Choque electoral, la visita de Trump y Biden en la frontera este jueves
Dos presidentes visitan la frontera sur de Estados Unidos este jueves, destacando la importancia de las oleadas de migrantes en las elecciones de noviembre, en un espectáculo que explicará por qué la polarizada política de Estados Unidos ha fracasado durante décadas en arreglar un sistema de inmigración roto.
Joe Biden y su predecesor y posible sucesor, Donald Trump, recorrerán diferentes sectores de la frontera en Texas mientras detallan argumentos enfrentados sobre lo que ahora todos coinciden en que es una crisis. Ya están peleando por sus antecedentes de inmigración en su primer mandato, y sus visitas marcarán la manifestación más visible e intensa hasta ahora de su probable revancha.
El expresidente estará en Eagle Pass, escenario de un enfrentamiento fronterizo entre la administración Biden y el gobernador republicano de Texas, Greg Abbott. Su visita mostrará su oscuro retrato de una nación asediada por un torrente de lo que él afirma son criminales e invasores migrantes. Es una narrativa que espera que lo lleve a la presidencia, tal como lo hizo en 2016.
Trump promete deportaciones masivas y campos de detención si recupera la Casa Blanca y está desatando una de las retóricas antimigrantes más extremas de la historia moderna de Estados Unidos.
La aparente inhumanidad es el punto, ya que promete una presidencia de hombre fuerte de retribución y canaliza la ira de sus votantes de base.
Biden, quien ha estado a la defensiva en la frontera durante gran parte de su mandato, visitará Brownsville luego de adoptar una retórica y políticas más duras.
El presidente espera darle la vuelta a la tortilla a los republicanos, incluido Trump, quien se estrelló contra un proyecto de ley bipartidista del Senado rebosante de muchos objetivos conservadores, aparentemente para privarlo de una victoria en un año electoral. La primera visita de Biden a la frontera en 13 meses sigue a tensas discusiones en su círculo íntimo a medida que la crisis migratoria se transformó en un pasivo político después de meses de que la Casa Blanca buscara mantenerla en segundo plano, dijeron fuentes a CNN.
Sus asesores creen que el descarrilamiento del proyecto de ley de inmigración le da una oportunidad para golpear al Partido Republicano.
Pero la teatralidad del jueves también mostrará cómo la política traicionera de la frontera se presta a acrobacias y sesiones fotográficas que solo espesan el guiso partidista que ha destruido los sucesivos esfuerzos bipartidistas para reformar un abrumado sistema de asilo y control fronterizo desde la administración Reagan.

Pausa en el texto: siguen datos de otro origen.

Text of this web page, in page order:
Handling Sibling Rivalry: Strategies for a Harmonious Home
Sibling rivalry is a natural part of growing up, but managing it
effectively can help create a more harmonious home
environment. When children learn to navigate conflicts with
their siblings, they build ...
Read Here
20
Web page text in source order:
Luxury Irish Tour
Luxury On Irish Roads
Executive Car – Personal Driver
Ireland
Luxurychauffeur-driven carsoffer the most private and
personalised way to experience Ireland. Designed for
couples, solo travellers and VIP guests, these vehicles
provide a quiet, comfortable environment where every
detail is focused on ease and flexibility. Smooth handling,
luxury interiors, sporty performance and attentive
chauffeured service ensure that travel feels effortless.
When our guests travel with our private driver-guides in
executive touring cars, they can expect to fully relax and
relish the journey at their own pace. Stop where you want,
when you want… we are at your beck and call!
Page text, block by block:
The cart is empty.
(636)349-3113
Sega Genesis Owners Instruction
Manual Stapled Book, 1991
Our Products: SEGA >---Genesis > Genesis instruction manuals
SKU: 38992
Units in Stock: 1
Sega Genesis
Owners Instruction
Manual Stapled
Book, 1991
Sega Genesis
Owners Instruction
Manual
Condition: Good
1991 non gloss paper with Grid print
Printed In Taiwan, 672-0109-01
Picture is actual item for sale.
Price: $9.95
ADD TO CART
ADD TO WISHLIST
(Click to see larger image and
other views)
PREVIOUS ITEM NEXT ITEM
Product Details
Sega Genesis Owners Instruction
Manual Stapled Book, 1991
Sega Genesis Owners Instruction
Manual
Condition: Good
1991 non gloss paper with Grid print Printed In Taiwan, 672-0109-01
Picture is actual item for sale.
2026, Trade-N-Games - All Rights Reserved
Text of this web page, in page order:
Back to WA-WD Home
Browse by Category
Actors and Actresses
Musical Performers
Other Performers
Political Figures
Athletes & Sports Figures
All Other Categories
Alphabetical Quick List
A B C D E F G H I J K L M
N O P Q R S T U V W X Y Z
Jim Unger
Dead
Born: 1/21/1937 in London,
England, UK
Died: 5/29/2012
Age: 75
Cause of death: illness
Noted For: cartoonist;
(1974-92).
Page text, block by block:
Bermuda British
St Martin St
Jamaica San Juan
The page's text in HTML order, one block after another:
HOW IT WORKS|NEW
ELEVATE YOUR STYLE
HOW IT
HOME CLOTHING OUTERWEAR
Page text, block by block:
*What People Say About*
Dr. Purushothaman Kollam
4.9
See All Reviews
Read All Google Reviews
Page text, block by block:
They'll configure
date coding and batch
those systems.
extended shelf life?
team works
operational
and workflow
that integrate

Es casi seguro que las visitas fronterizas rivales de Trump y Biden harán poco para combatir el flujo de personas desesperadas que huyen de las privaciones económicas, los desastres ambientales, la violencia de las drogas y las pandillas y la persecución política, que enfrenta a los estados desarrollados de todo el mundo y que es casi seguro que empeorará en los próximos años.
Irónicamente, el fracaso de las democracias debilitadas e hiperpolarizadas a la hora de abordar la inmigración está creando las condiciones para que demagogos como Trump y los populistas europeos exploten el tema de una manera que debilite aún más a esas democracias.